According to the scheme, a split base editing system is constructed, the base editing activity of rapamycin can be controlled through induction, and the editing time can be expected to be shortened. At the same time, the split design in this application does not reduce targeted editing and therefore can be used as a compensation strategy for protein mutations and can be used in conjunction with these mutated deaminases to further reduce off-target editing.
In addition, the base editing system constructed by the application can keep Cas9 intact, so that the base editing system is compatible with other non-traditional base editors, such as CP-Cas9 derived base editors (Huang et al, 2019), internally mosaiced BE-PIGS base editing (Wang et al, 2019) and sgRNA framework modified sgBEs (Wang et al, 2020).

Claims (10)

1. An inducible base editing system comprising a base editor in combination with rapamycin; the base editor comprises a deaminase;
the deaminase can be split based on any amino acid site; the rapamycin is combined with deaminase through the split amino acid site and induced to complete base editing.
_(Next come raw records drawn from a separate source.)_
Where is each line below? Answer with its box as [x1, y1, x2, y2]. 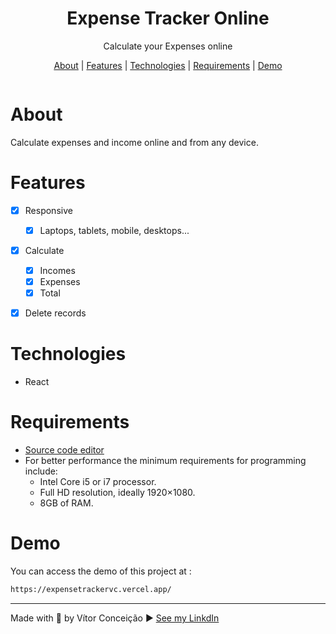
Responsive [24, 204, 73, 216]
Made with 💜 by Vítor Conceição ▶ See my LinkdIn [10, 612, 220, 624]
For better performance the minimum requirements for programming [24, 455, 307, 467]
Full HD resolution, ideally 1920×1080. [39, 487, 196, 499]
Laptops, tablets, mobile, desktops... [39, 224, 190, 236]
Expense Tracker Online [66, 7, 270, 30]
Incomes [39, 265, 76, 276]
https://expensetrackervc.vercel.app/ [10, 585, 172, 595]
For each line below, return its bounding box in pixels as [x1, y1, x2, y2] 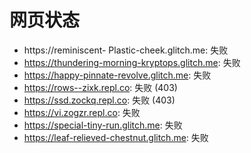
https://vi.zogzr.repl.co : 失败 [23, 106, 141, 118]
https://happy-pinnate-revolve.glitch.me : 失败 [23, 69, 212, 81]
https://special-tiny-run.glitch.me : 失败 [23, 119, 183, 131]
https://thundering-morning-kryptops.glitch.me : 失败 [23, 56, 241, 68]
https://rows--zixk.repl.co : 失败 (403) [23, 81, 178, 93]
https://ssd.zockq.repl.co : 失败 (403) [23, 94, 176, 106]
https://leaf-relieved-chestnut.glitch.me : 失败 [23, 131, 209, 143]
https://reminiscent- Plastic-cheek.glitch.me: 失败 [23, 44, 229, 56]
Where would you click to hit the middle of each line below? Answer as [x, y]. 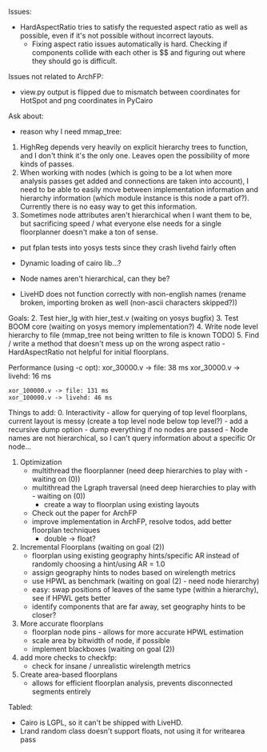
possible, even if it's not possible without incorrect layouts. [117, 36]
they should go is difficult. [74, 61]
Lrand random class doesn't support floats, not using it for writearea [132, 731]
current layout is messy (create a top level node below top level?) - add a [128, 421]
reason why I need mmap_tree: [71, 132]
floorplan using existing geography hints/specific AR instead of [135, 556]
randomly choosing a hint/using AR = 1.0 [98, 564]
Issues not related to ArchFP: [56, 76]
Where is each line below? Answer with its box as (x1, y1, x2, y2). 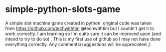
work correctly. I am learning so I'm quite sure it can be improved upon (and (5, 30, 161, 36)
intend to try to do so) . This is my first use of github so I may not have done (5, 36, 161, 42)
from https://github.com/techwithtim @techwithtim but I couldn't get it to (5, 25, 155, 31)
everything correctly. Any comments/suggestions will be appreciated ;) (5, 41, 151, 47)
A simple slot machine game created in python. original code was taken (5, 20, 152, 26)
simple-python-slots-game (5, 3, 121, 15)
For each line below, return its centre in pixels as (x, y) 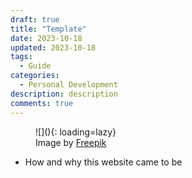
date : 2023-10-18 (46, 38)
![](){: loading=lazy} (76, 132)
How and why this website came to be (103, 162)
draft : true (35, 19)
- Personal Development (68, 85)
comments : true (42, 103)
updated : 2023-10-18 (53, 47)
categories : (35, 76)
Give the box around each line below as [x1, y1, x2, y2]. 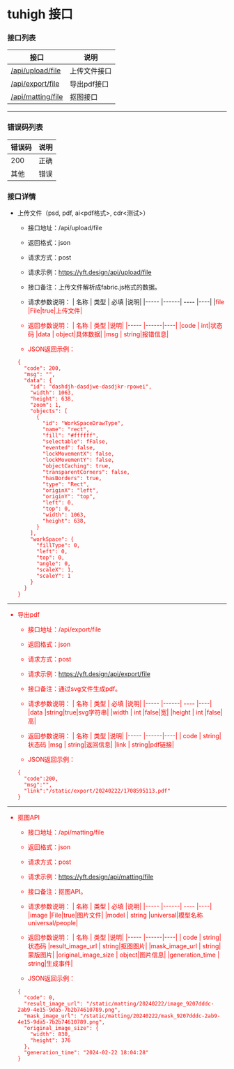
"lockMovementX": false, [42, 451, 115, 458]
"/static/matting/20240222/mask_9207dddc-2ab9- [79, 1012, 221, 1019]
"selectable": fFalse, [42, 438, 109, 445]
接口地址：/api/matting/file [27, 828, 104, 837]
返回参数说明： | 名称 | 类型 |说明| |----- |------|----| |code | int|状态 [27, 322, 223, 330]
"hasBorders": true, [42, 475, 102, 482]
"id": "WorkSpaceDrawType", [42, 420, 124, 427]
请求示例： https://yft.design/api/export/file [27, 670, 151, 678]
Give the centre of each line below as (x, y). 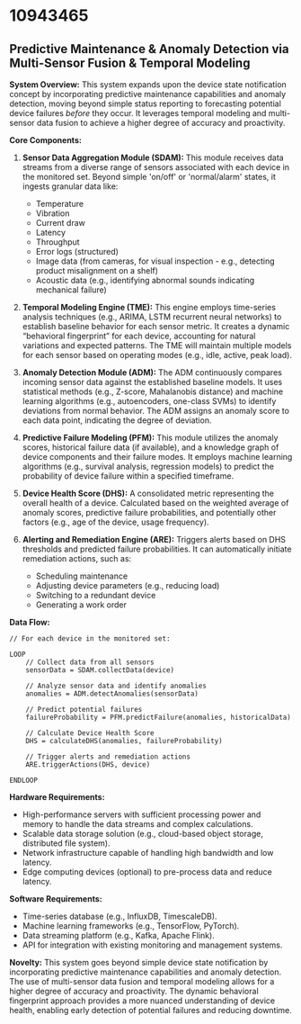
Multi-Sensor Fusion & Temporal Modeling (130, 63)
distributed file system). (66, 843)
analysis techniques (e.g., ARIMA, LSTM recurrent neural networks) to (152, 317)
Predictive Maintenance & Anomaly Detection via (149, 49)
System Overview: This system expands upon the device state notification (148, 85)
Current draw (60, 223)
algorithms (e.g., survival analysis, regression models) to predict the (148, 466)
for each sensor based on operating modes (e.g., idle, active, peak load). (157, 355)

2. The inducible base editing system of claim 1 wherein the FRB and FKBP of rapamycin are each coupled to a cleavage of a nonstructural loop of a deaminase amino acid cleavage site.
3. The inducible base editing system of claim 2 wherein the FRB and FKBP are fused to the N-and C-termini, respectively, of the deaminase amino acid cleavage site and dimerize to form a heterodimer, completing the assembly of the base editor.
4. The inducible base editing system of claim 1 wherein the deaminase split site is amino acid 44, 85, 118 or 147.
5. The inducible base editing system of claim 4 wherein the deaminase cleavage site is amino acid 85.
6. The inducible base editing system of any one of claims 1 to 5 wherein the deaminase is a cytosine deaminase.
7. The inducible base editing system of claim 6 wherein the cytosine deaminase is an APOBEC3A cytosine deaminase or APOBEC1 cytosine deaminase.
8. The inducible base editing system of claim 1, wherein the concentration of rapamycin is between 0.01 and 200 nM.
9. Use of the inducible base editing system of any one of claims 1 to 8 in gene editing.
10. A kit for gene editing comprising the inducible base editing system of any one of claims 1 to 9.